We observed a temporal genetic differentiation between samples collected in spring–summer and autumn in Valence and Le Rheu. A pattern of ‘isolation by time’ at a fine temporal scale was also found in these samples. This means that the temporal distribution of genotypes and/or genes is nonrandom and that two M. persicae individuals collected at different periods are more likely to be genetically different than two aphids collected in a short temporal window. Temporal variability in the genetic structure of M. persicae populations also indicates an impoverishment through time of genetic variability: the number of alleles, genotypes, and pairs of loci in linkage equilibrium decreased from spring–summer to autumn in Valence and Le Rheu, whereas some multilocus genotypes increased in frequency. Furthermore, between sample differentiation increased sharply between summer and autumn, suggesting that the genetic compositions of the samples varied in time and that these variations were different between populations.

This result may be explained by the existence of ‘clonal explosions’ that take place within a short period of time as a consequence of stochastic or deterministic factors, as suggested by Wilson et al (2002) to account for population differentiation in M. persicae. Drift and selection can both explain this temporal variation in genetic variability (Wright, 1969).
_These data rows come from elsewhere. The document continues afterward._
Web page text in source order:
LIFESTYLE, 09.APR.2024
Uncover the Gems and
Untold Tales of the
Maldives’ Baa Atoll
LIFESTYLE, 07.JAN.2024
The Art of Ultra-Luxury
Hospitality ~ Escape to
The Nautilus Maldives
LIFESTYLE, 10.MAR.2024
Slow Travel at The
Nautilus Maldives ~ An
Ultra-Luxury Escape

However, in the case of aphid species like M. persicae, the size of the populations during the parthenogenetic phase can be considerable. This reduces the probability of drift and reinforces the hypothesis of selection. Gomez and Carvalho (2000) also observed a temporal variation in the genotypic composition of the cyclically parthenogenetic rotifer, Brachionus plicatilis, during the parthenogenetic phase and also interpreted this phenomenon as clonal selection rather than drift.
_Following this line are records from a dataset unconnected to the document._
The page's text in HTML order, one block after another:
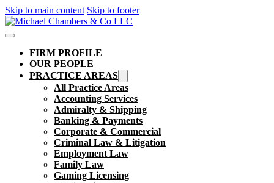
Skip to main content Skip to footer
FIRM PROFILE
OUR PEOPLE
PRACTICE AREAS
All Practice Areas
Accounting Services
Admiralty & Shipping
Banking & Payments
Corporate & Commercial
Criminal Law & Litigation
Employment Law
Family Law
Gaming Licensing
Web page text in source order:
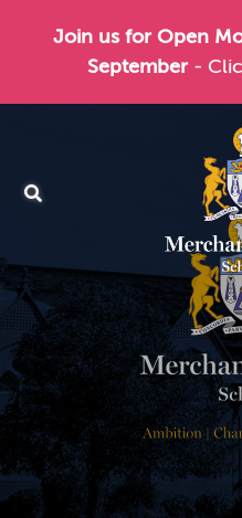
Join us for Open
September -

In this context of selection, agricultural practices, especially insecticide treatments, are likely to act as important selective forces on M. persicae populations. Insecticide resistance alleles are known to be selected in natural populations of this species (Devonshire et al, 1999) in response to various chemical treatments. Cyclic temporal dynamics of selected genotypes depending on cyclic variations in selection have been observed in other insect species like the mosquito Culex pipiens (L.) (Lenormand et al, 1999). Muggleton et al (1996) showed that the frequency of an insecticide resistance mechanism, the overproduction of esterase, in M. persicae in the UK follows cyclic dynamics, probably corresponding to alternating periods of intense selection in summer and counterselection of resistant genotypes in winter (see also Foster et al, 2000,2002).

Conclusion

The results of this microsatellite analysis show that the reproductive mode polymorphism in M. persicae is detectable at the population level. As expected, the major difference between cyclically and obligately parthenogenetic populations concerns genotypic variability, with cyclically parthenogenetic aphids being the most variable. Populations of M. persicae in France may be genetically structured by at least three factors: (1) limited migration that is not sufficient to homogenise the genetic structures of populations on a national scale in obligately parthenogenetic aphids, (2) the geographic distribution of reproductive modes, and probably (3) the effect of strong selection other than climate that causes geographic and temporal genetic differentiation. As asexual reproduction occurs most of the year in M. persicae, strong selective forces together with the absence of genetic recombination may have major effects on the ‘neutral’ population genetic structure: departure from H–W equilibrium, strong linkage disequilibrium, overrepresentation of some clones, local genetic differentiation, and temporal differentiation can all occur as a result of these forces. In the case of insecticide treatments, a combined analysis of microsatellites and insecticide resistance genes would be of great interest to quantify the relative importance of selection and drift on ‘neutral’ genetic variability.